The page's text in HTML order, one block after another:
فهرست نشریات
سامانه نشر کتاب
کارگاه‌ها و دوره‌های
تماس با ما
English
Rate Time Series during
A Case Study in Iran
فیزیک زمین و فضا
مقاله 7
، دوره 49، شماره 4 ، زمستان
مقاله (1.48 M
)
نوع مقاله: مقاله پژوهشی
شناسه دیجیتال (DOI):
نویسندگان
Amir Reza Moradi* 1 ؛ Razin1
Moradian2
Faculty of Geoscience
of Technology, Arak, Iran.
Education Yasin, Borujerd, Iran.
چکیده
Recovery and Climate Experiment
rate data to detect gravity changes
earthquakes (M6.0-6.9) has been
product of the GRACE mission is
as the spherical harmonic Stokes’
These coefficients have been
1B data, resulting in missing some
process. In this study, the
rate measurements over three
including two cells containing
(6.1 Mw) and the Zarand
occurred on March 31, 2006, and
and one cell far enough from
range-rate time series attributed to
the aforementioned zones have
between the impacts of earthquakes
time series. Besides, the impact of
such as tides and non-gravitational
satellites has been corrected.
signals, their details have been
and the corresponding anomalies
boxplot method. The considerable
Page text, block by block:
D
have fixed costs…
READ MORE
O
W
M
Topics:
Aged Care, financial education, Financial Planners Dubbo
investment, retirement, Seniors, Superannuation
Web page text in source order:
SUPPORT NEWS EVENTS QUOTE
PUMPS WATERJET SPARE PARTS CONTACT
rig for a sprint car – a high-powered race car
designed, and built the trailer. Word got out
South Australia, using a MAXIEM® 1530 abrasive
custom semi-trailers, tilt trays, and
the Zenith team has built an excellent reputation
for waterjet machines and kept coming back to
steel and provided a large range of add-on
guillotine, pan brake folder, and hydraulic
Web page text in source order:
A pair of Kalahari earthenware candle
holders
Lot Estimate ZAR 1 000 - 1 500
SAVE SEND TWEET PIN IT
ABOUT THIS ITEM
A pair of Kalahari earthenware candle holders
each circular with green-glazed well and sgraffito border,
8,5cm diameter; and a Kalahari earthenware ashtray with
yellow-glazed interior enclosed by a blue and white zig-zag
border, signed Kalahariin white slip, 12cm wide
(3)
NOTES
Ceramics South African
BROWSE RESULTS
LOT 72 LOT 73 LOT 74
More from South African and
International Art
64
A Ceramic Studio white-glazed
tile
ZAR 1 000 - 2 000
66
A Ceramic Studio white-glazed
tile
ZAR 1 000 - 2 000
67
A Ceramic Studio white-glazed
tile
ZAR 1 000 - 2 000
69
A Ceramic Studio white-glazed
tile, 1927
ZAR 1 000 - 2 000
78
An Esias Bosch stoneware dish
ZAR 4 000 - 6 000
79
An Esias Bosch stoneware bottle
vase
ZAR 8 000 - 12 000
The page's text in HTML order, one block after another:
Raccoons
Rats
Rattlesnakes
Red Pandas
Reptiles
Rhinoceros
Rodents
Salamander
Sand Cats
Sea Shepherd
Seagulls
.....
Description of the task
Output the complete data exactly as written.

Your solution
The page's text in HTML order, one block after another:
فهرست نشریات
سامانه نشر کتاب
کارگاه‌ها و دوره‌های
تماس با ما
English
Rate Time Series during
A Case Study in Iran
فیزیک زمین و فضا
مقاله 7
، دوره 49، شماره 4 ، زمستان
مقاله (1.48 M
)
نوع مقاله: مقاله پژوهشی
شناسه دیجیتال (DOI):
نویسندگان
Amir Reza Moradi* 1 ؛ Razin1
Moradian2
Faculty of Geoscience
of Technology, Arak, Iran.
Education Yasin, Borujerd, Iran.
چکیده
Recovery and Climate Experiment
rate data to detect gravity changes
earthquakes (M6.0-6.9) has been
product of the GRACE mission is
as the spherical harmonic Stokes’
These coefficients have been
1B data, resulting in missing some
process. In this study, the
rate measurements over three
including two cells containing
(6.1 Mw) and the Zarand
occurred on March 31, 2006, and
and one cell far enough from
range-rate time series attributed to
the aforementioned zones have
between the impacts of earthquakes
time series. Besides, the impact of
such as tides and non-gravitational
satellites has been corrected.
signals, their details have been
and the corresponding anomalies
boxplot method. The considerable
Page text, block by block:
D
have fixed costs…
READ MORE
O
W
M
Topics:
Aged Care, financial education, Financial Planners Dubbo
investment, retirement, Seniors, Superannuation
Web page text in source order:
SUPPORT NEWS EVENTS QUOTE
PUMPS WATERJET SPARE PARTS CONTACT
rig for a sprint car – a high-powered race car
designed, and built the trailer. Word got out
South Australia, using a MAXIEM® 1530 abrasive
custom semi-trailers, tilt trays, and
the Zenith team has built an excellent reputation
for waterjet machines and kept coming back to
steel and provided a large range of add-on
guillotine, pan brake folder, and hydraulic
Web page text in source order:
A pair of Kalahari earthenware candle
holders
Lot Estimate ZAR 1 000 - 1 500
SAVE SEND TWEET PIN IT
ABOUT THIS ITEM
A pair of Kalahari earthenware candle holders
each circular with green-glazed well and sgraffito border,
8,5cm diameter; and a Kalahari earthenware ashtray with
yellow-glazed interior enclosed by a blue and white zig-zag
border, signed Kalahariin white slip, 12cm wide
(3)
NOTES
Ceramics South African
BROWSE RESULTS
LOT 72 LOT 73 LOT 74
More from South African and
International Art
64
A Ceramic Studio white-glazed
tile
ZAR 1 000 - 2 000
66
A Ceramic Studio white-glazed
tile
ZAR 1 000 - 2 000
67
A Ceramic Studio white-glazed
tile
ZAR 1 000 - 2 000
69
A Ceramic Studio white-glazed
tile, 1927
ZAR 1 000 - 2 000
78
An Esias Bosch stoneware dish
ZAR 4 000 - 6 000
79
An Esias Bosch stoneware bottle
vase
ZAR 8 000 - 12 000
The page's text in HTML order, one block after another:
Raccoons
Rats
Rattlesnakes
Red Pandas
Reptiles
Rhinoceros
Rodents
Salamander
Sand Cats
Sea Shepherd
Seagulls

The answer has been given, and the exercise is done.